Assignment:
The line that contains "you exactly that. Follow" marks the start. Please set it down, with every later line of the data, exactly and without pictures.
***
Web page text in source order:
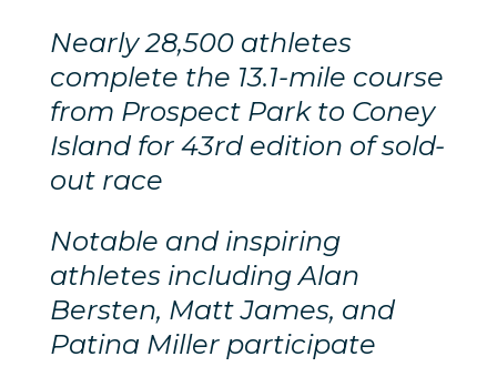
Nearly 28,500 athletes
complete the 13.1-mile course
from Prospect Park to Coney
Island for 43rd edition of sold-
out race
Notable and inspiring
athletes including Alan
Bersten, Matt James, and
Patina Miller participate
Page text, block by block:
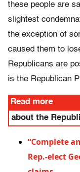
these people are
slightest
the exception of
caused them to
Republicans are
is the Republican
Read more
about the
“Complete
Rep.-elect
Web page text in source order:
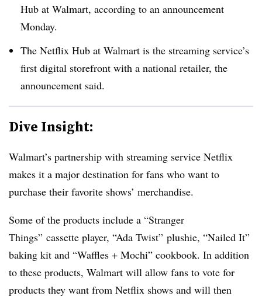
Hub at Walmart, according to an announcement
Monday.
The Netflix Hub at Walmart is the streaming service’s
first digital storefront with a national retailer, the
announcement said.
Dive Insight:
Walmart’s partnership with streaming service Netflix
makes it a major destination for fans who want to
purchase their favorite shows’ merchandise.
Some of the products include a “Stranger
Things” cassette player, “Ada Twist” plushie, “Nailed It”
baking kit and “Waffles + Mochi” cookbook. In addition
to these products, Walmart will allow fans to vote for
products they want from Netflix shows and will then
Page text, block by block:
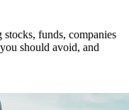
funds, companies
should avoid, and
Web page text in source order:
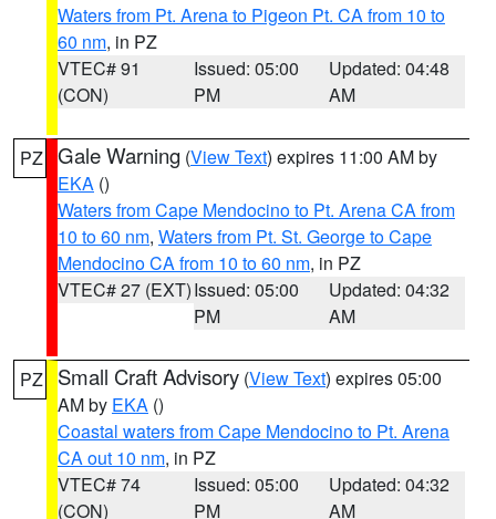
Waters from Pt. Arena to Pigeon Pt. CA from 10 to
60 nm, in PZ
VTEC# 91
(CON)
Issued: 05:00
PM
Updated: 04:48
AM
PZ Gale Warning (View Text) expires 11:00 AM by
EKA ()
Waters from Cape Mendocino to Pt. Arena CA from
10 to 60 nm, Waters from Pt. St. George to Cape
Mendocino CA from 10 to 60 nm, in PZ
VTEC# 27 (EXT)Issued: 05:00
PM
Updated: 04:32
AM
PZ Small Craft Advisory (View Text) expires 05:00
AM by EKA ()
Coastal waters from Cape Mendocino to Pt. Arena
CA out 10 nm, in PZ
VTEC# 74
(CON)
Issued: 05:00
PM
Updated: 04:32
AM
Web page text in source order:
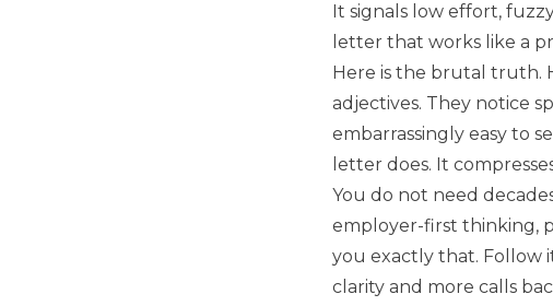
It signals low effort,
letter that works like a
Here is the brutal truth.
adjectives. They notice
embarrassingly easy to
letter does. It
You do not need
employer-first thinking,
you exactly that. Follow
clarity and more calls
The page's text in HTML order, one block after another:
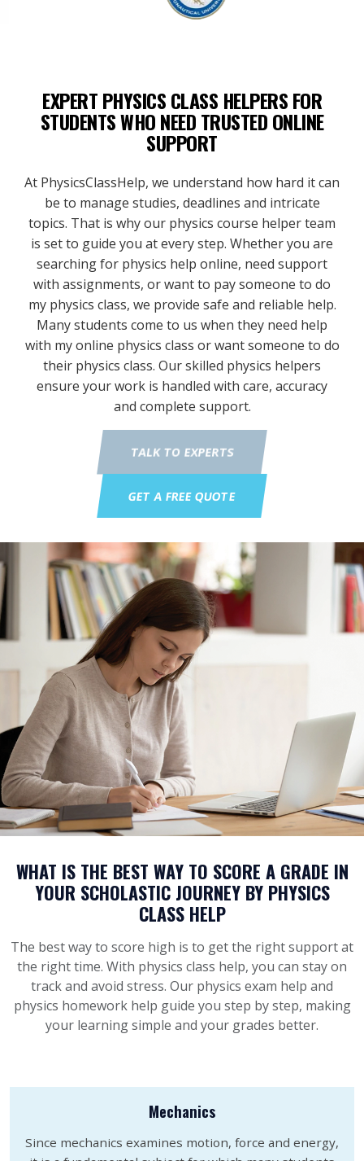
EXPERT PHYSICS CLASS HELPERS FOR
STUDENTS WHO NEED TRUSTED ONLINE
SUPPORT
At PhysicsClassHelp, we understand how hard it can
be to manage studies, deadlines and intricate
topics. That is why our physics course helper team
is set to guide you at every step. Whether you are
searching for physics help online, need support
with assignments, or want to pay someone to do
my physics class, we provide safe and reliable help.
Many students come to us when they need help
with my online physics class or want someone to do
their physics class. Our skilled physics helpers
ensure your work is handled with care, accuracy
and complete support.
TALK TO EXPERTS
GET A FREE QUOTE
WHAT IS THE BEST WAY TO SCORE A GRADE IN
YOUR SCHOLASTIC JOURNEY BY PHYSICS
CLASS HELP
The best way to score high is to get the right support at
the right time. With physics class help, you can stay on
track and avoid stress. Our physics exam help and
physics homework help guide you step by step, making
your learning simple and your grades better.
Mechanics
Since mechanics examines motion, force and energy,
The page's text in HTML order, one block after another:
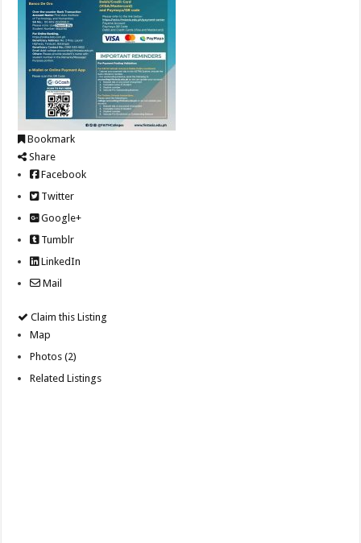
Bookmark
Share
Facebook
Twitter
Google+
Tumblr
LinkedIn
Mail
Claim this Listing
Map
Photos (2)
Related Listings
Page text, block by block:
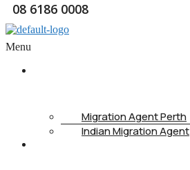
08 6186 0008
Menu
Migration Agent Perth
Indian Migration Agent
***
Response:
you exactly that. Follow
clarity and more calls
The page's text in HTML order, one block after another:
EXPERT PHYSICS CLASS HELPERS FOR
STUDENTS WHO NEED TRUSTED ONLINE
SUPPORT
At PhysicsClassHelp, we understand how hard it can
be to manage studies, deadlines and intricate
topics. That is why our physics course helper team
is set to guide you at every step. Whether you are
searching for physics help online, need support
with assignments, or want to pay someone to do
my physics class, we provide safe and reliable help.
Many students come to us when they need help
with my online physics class or want someone to do
their physics class. Our skilled physics helpers
ensure your work is handled with care, accuracy
and complete support.
TALK TO EXPERTS
GET A FREE QUOTE
WHAT IS THE BEST WAY TO SCORE A GRADE IN
YOUR SCHOLASTIC JOURNEY BY PHYSICS
CLASS HELP
The best way to score high is to get the right support at
the right time. With physics class help, you can stay on
track and avoid stress. Our physics exam help and
physics homework help guide you step by step, making
your learning simple and your grades better.
Mechanics
Since mechanics examines motion, force and energy,
The page's text in HTML order, one block after another:
Bookmark
Share
Facebook
Twitter
Google+
Tumblr
LinkedIn
Mail
Claim this Listing
Map
Photos (2)
Related Listings
Page text, block by block:
08 6186 0008
Menu
Migration Agent Perth
Indian Migration Agent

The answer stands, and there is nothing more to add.